What are shared variables in Spark?

1 year ago

Olivia Parker

1 minute

In Spark, shared variables are mutable variables that are shared among all tasks in the cluster. Spark supports two types of shared variables: broadcast variables and accumulators.

Broadcast Variables: Broadcast variables allow programmers to cache a read-only variable on all nodes in the cluster, so that it can be used in each task. This helps reduce the cost of fetching the variable in each task and improves runtime efficiency.

# 在Python中创建广播变量
broadcast_var = sc.broadcast([1, 2, 3])

# 在任务中使用广播变量
def my_func(value):
    for num in broadcast_var.value:
        print(num * value)

rdd.map(my_func).collect()

Accumulators: Accumulators allow multiple tasks to share a writable variable in the cluster for accumulating counts or other aggregation operations.

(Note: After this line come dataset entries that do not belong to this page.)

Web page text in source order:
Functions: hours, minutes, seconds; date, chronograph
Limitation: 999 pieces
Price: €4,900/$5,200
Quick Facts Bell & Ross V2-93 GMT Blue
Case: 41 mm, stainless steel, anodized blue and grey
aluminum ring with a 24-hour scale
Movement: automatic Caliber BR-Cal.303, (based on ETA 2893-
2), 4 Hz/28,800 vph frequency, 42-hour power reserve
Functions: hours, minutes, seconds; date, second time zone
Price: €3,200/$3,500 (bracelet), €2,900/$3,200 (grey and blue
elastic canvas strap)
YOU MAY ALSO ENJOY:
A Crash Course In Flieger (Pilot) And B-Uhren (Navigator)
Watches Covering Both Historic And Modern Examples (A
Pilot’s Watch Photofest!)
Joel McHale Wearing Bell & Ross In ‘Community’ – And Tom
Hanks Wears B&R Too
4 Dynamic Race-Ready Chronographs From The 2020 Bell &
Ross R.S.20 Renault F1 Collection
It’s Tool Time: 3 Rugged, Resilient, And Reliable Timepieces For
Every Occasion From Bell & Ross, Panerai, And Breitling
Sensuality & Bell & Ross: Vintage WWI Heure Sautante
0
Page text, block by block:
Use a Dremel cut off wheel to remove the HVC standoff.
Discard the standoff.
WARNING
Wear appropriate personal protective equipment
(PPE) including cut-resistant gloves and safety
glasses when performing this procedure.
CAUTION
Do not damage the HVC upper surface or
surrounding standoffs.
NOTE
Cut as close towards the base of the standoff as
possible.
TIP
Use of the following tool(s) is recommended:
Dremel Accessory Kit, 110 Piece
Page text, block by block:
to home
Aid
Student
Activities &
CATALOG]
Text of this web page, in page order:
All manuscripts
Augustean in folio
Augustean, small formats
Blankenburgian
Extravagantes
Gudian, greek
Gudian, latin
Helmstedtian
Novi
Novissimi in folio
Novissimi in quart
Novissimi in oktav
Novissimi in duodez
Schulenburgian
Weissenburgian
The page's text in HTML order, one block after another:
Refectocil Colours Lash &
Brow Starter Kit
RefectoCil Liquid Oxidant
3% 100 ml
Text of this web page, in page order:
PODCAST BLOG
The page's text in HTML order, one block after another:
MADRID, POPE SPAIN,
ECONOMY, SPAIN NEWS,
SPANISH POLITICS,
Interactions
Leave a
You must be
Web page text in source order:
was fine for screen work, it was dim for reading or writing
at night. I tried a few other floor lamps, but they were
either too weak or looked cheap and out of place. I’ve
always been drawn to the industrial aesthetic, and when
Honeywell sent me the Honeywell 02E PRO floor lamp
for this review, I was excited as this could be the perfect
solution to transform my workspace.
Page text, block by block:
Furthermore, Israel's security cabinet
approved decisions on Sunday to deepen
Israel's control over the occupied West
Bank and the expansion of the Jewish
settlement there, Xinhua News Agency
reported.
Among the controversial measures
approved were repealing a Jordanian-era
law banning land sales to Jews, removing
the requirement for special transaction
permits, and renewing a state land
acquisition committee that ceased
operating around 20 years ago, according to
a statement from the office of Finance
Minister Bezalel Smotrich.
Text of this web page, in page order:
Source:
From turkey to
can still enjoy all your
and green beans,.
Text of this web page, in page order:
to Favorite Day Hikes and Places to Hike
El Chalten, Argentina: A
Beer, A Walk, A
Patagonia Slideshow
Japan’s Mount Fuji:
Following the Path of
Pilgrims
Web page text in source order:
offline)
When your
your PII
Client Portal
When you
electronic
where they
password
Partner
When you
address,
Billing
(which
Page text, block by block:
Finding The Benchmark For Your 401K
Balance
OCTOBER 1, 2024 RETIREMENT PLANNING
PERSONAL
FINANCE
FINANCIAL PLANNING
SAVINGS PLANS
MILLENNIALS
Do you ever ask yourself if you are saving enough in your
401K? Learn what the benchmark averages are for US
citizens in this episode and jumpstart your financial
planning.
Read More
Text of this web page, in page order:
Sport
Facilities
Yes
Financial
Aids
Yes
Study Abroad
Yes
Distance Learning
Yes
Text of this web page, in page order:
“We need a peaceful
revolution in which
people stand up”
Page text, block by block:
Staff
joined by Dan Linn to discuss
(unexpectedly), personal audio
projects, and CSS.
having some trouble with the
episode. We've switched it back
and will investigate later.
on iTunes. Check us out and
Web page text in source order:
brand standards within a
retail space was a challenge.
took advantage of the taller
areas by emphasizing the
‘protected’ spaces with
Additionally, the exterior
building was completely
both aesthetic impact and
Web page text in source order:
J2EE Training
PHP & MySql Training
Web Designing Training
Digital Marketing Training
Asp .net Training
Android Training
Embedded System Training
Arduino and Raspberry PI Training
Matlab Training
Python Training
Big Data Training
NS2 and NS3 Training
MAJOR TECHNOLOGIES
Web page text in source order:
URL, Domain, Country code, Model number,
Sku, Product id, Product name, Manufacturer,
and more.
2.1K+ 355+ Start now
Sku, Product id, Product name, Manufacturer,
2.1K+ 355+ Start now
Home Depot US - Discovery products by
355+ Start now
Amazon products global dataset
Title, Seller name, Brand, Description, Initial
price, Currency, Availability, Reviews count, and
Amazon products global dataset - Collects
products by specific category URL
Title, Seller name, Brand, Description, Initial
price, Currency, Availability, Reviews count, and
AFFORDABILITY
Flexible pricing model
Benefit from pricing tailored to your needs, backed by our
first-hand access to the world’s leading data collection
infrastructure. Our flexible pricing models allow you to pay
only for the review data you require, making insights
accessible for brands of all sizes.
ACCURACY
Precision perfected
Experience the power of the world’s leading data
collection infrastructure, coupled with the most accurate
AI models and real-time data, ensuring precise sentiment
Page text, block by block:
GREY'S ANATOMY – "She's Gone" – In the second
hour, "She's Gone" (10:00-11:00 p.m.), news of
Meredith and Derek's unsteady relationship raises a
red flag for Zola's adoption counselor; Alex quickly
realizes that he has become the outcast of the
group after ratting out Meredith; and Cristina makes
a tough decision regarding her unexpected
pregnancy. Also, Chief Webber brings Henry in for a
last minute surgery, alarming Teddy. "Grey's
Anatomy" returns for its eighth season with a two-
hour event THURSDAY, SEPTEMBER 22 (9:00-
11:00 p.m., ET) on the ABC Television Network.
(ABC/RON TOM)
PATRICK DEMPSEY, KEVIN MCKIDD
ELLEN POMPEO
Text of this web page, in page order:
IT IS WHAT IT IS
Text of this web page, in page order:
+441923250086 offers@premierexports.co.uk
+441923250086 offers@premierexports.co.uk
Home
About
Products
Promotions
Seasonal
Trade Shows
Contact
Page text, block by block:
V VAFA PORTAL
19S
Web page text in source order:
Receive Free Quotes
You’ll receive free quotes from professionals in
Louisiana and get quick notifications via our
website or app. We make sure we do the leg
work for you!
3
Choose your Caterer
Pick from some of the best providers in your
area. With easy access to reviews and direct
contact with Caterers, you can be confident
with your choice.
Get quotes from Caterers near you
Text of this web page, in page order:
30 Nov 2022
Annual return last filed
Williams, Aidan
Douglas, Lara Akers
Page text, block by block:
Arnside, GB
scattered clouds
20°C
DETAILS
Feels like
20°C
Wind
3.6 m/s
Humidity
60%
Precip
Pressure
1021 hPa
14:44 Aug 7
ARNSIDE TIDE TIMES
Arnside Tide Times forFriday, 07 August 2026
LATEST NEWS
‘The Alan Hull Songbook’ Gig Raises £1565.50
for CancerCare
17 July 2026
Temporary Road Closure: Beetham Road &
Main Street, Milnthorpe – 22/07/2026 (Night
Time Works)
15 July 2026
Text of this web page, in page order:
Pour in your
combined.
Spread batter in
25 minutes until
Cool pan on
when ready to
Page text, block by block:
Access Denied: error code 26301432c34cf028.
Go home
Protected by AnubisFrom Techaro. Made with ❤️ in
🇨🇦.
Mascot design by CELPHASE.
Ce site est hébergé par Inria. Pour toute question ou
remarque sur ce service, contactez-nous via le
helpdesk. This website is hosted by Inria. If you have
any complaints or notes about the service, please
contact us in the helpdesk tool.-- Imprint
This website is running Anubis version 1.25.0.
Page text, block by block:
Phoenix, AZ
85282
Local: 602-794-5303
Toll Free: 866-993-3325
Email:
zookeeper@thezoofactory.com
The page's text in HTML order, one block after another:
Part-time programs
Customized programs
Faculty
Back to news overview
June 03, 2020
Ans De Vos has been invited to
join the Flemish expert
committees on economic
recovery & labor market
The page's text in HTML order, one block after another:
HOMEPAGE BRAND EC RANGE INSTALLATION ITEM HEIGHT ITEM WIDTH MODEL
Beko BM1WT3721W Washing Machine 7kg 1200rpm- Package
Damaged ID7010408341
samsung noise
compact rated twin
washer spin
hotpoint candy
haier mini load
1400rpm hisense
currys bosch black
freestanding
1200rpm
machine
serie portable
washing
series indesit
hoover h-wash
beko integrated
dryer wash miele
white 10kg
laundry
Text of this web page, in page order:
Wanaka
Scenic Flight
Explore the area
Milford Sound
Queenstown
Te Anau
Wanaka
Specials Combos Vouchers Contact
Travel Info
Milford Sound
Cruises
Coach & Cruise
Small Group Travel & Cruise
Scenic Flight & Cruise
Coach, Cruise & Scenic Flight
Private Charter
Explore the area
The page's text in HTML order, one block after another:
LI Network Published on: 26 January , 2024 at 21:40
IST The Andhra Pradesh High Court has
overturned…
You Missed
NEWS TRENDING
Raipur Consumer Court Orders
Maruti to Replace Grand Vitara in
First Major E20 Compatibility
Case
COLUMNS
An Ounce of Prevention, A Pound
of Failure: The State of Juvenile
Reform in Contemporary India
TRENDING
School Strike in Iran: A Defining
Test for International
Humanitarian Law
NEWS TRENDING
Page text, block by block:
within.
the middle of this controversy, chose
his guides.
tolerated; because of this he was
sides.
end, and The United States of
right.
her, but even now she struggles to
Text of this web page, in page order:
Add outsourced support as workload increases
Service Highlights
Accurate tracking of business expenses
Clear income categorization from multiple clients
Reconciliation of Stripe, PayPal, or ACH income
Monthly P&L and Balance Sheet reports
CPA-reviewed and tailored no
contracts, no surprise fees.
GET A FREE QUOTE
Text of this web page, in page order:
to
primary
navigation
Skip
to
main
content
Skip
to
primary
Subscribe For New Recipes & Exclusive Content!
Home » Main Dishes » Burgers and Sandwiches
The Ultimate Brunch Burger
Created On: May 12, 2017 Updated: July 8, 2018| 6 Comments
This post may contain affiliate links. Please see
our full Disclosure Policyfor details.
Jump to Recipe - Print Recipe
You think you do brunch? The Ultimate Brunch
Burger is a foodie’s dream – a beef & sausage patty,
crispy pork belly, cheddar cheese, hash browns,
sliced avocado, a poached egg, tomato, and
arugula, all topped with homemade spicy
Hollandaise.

They are typically used to record statistical information during task execution.

# 在Python中创建累加器
accum = sc.accumulator(0)

# 在任务中使用累加器
def my_func(value):
    accum.add(value)
    return value

rdd.map(my_func).collect()
print(accum.value)

Be cautious when using shared variables as they can lead to problems such as concurrent access and inconsistent states, especially when multiple tasks are simultaneously modifying a shared variable. It is advisable to carefully consider the use cases of shared variables to ensure thread safety and reliability.